Nifty At 25,000: Consider Overlooked Themes, Say Market Watchers
Investors must think long term and pick up themes and companies where growth has not been completely priced in yet, said Nimesh Chandan.
As India's benchmark index, the NSE Nifty 50, climbed to a fresh record and surpassed the key psychological barrier of the 25,000 mark, investors should review their portfolios, according to Nimesh Chandan, chief investment officer at Bajaj Finserv AMC Ltd.
Investors should take contrarian calls by choosing and investing in themes or companies which have been ignored from the past few years, he said. Apart from the international and capex side, he highlighted the need to focus more on the domestic or consumer front. “Investors must think long term and pick up themes and companies where growth has not completely priced in yet.”
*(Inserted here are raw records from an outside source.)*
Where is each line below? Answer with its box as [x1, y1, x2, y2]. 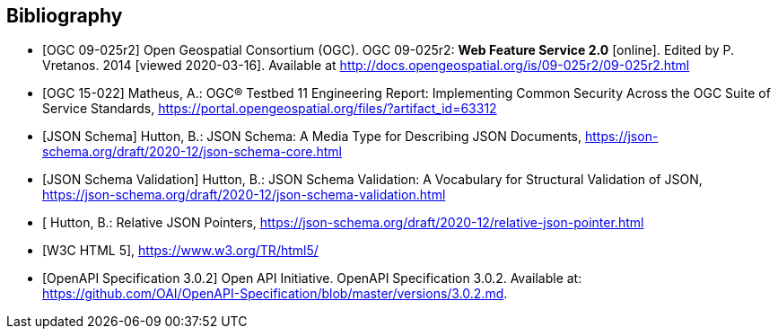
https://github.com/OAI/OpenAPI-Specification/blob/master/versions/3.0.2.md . [42, 286, 508, 302]
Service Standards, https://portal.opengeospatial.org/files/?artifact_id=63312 [42, 101, 497, 117]
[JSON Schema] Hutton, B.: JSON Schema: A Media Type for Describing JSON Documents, [42, 128, 582, 145]
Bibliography [6, 4, 123, 27]
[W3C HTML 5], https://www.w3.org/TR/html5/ [42, 243, 319, 259]
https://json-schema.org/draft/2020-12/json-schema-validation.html [42, 187, 446, 203]
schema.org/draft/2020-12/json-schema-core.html [42, 144, 342, 160]
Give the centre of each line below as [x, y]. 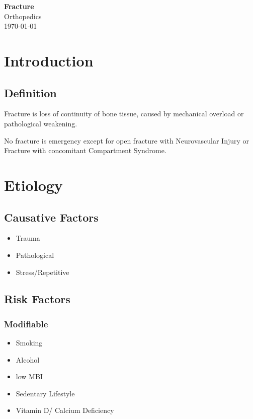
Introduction [49, 60]
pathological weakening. [41, 123]
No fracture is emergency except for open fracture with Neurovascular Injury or [127, 140]
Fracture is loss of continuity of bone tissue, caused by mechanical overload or [124, 114]
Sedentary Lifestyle [45, 393]
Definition [30, 92]
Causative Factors [51, 217]
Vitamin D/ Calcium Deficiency [65, 410]

From past three to four years, performance of consumer staples and discretionary segment has been very subdued. But the present green shots signal a positive pickup or growth in these sectors, Chandan said.
Risk factors are a blend of global and local issues, according to Mihir Vora, chief information officer at Trust Mutual Fund.
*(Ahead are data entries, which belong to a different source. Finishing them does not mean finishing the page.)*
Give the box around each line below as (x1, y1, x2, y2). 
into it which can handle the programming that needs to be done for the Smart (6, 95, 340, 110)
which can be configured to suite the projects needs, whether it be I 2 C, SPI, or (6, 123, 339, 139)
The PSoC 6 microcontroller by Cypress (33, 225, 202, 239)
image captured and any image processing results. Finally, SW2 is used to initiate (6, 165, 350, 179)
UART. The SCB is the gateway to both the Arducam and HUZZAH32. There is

The most significant concern is the recent strengthening of the Yen due to the bank of Japan’s rate hike, which could trigger an unwinding of positions, he said. Earlier, Bank of Japan raised their policy rate to 0.25%.
It's crucial to sustain domestic growth through government spending and rural recovery to keep market sentiment positive, Vora said. Despite these risks, he remains optimistic about the market's overall outlook.
The benchmark took 23 sessions to reach the 24,000 mark, while it surpassed the 23,000 in 89 trading sessions. The gauge took 63 sessions more than it took to touch the 22,000 mark.
India is in a transformation stage, said Vikas Khemani, founder of Carnelian Asset Management & Advisors Pvt., who is optimistic about the wealth creation cycle in the next 10 years. Instead of worrying about the numbers, long-term investors should infuse their money in the markets, he advised.
"For the next 8-10 years, there is lot of money to be made from here. The best for the long-term investors is to stay put," he said.
Khemani is bullish on sectors like manufacturing, finance, consumption among others and recommended investors to not underplay risk, rather get "adjusted for the risk" to make better money.
Moving forward, rather than looking at a company’ market capitalisation, Khemani prefers to look at their business and the management running the company before investing. “If I find that a business is run by a good management, then I would rather buy it small than buying it big.”